Advancements in communication technology are driving the rapid evolution of the Internet of Vehicles (IoV) industry, paving the way for future connected vehicle ecosystems. Current vehicle cyber-security efforts primarily concentrate on vulnerabilities within the Controller Area Network (CAN) of existing automobiles. However, the anticipated proliferation of Internet of Vehicles (IoV) capabilities in the near future brings forth a new set of cyber-security challenges. Traditional IoV security analysis methods often focus on either data or dynamic models to assess malicious vehicle behavior, lacking a comprehensive, multidimensional security evaluation approach. In this paper, a novel IoV security analysis framework is proposed, integrating vehicle dynamics models with driving behavior and communication traffic data. The framework employs set-membership filtering algorithms and deep learning techniques to comprehensively assess vehicle status and detect a wide range of security threats, including ARP spoofing, flooding attacks, and speeding, while ensuring adaptability to diverse threat scenarios.

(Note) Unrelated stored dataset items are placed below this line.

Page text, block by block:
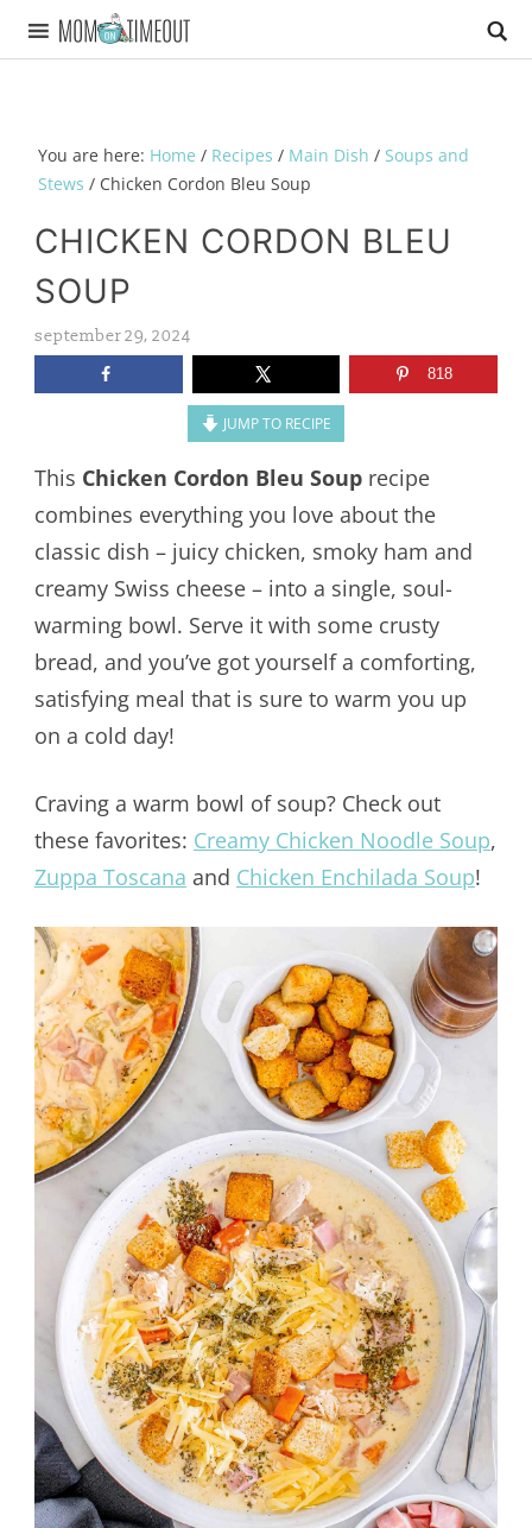
You are here: Home / Recipes / Main Dish / Soups and
Stews /Chicken Cordon Bleu Soup
CHICKEN CORDON BLEU
SOUP
september 29, 2024
818
JUMP TO RECIPE
This Chicken Cordon Bleu Souprecipe
combines everything you love about the
classic dish – juicy chicken, smoky ham and
creamy Swiss cheese – into a single, soul-
warming bowl. Serve it with some crusty
bread, and you’ve got yourself a comforting,
satisfying meal that is sure to warm you up
on a cold day!
Craving a warm bowl of soup? Check out
these favorites: Creamy Chicken Noodle Soup,
Zuppa Toscana and Chicken Enchilada Soup!
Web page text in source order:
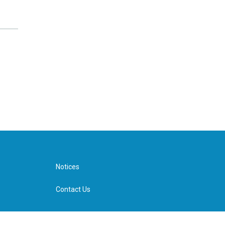
Notices
Contact Us
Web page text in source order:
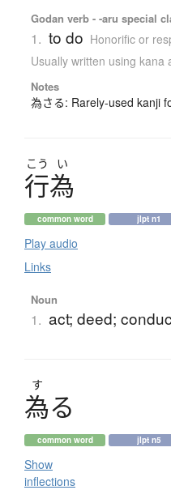
Godan verb - -aru special
1. to do Honorific or
Usually written using kana
Notes
為さる: Rarely-used kanji
こう い
行為
common word jlpt n1
Play audio
Links
Noun
1. act; deed;
す
為る
common word jlpt n5
Show
inflections
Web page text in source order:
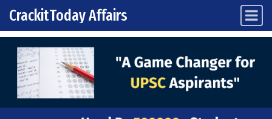
Skip to content
Main Navigation
CrackitToday Affairs
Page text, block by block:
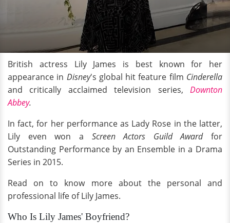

Security scores are dynamically generated based on varying threat levels using an enhanced Dempster-Shafer theory, enabling robust threat evaluation. Although the proposed framework is designed for future IoV implementations, its effectiveness is validated through joint simulations conducted in CARLA and OMNeT++, demonstrating its potential to enhance both current and next-generation vehicle networks. Additionally, the proposed framework is designed to be modular, enabling seamless integration with existing connected vehicle security systems and ensuring its relevance for both current and future IoV networks.